Rzuty karne wyłoniły kolejnego ćwierćfinalistę. Brazylia gromi Koreańczyków

(Fot. EPA/Abir Sultan)

Po raz pierwszy podczas mistrzostw świata w Katarze zwycięzcę meczu musiały wyłonić rzuty karne. Górą okazali się  Chorwaci, którzy strzelali celniej od Japończyków. Z turniejem pożegnała się także Korea Południowa, która na swoje nieszczęście trafiła na Brazylię, jakiej jeszcze w tym turnieju nie widzieliśmy.

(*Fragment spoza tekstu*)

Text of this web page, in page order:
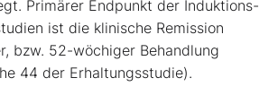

Chorwaci powtarzają schemat z 2018 roku, gdy ich droga do finału polegała na wygrywaniu w konkursach „jedenastek”. Tym razem zaczęło się od Japonii, która jako pierwsza wyszła w tym spotkaniu na prowadzenie. Z opresji Chorwatów uratował Ivan Perisić, który doprowadził do remisu i taki wynik utrzymał się do końca regulaminowego czasu gry, a także do końca dogrywki. Japończycy jak widać, nie byli przygotowani na rzuty karne, które w ich wykonaniu były fatalne i w całej serii udało im się wykorzystać tylko jedną „jedenastkę”. Dużo lepiej radzili sobie doświadczeni już w tym Chorwaci, dzięki czemu to oni meldują się w ćwierćfinałach mistrzostw świata.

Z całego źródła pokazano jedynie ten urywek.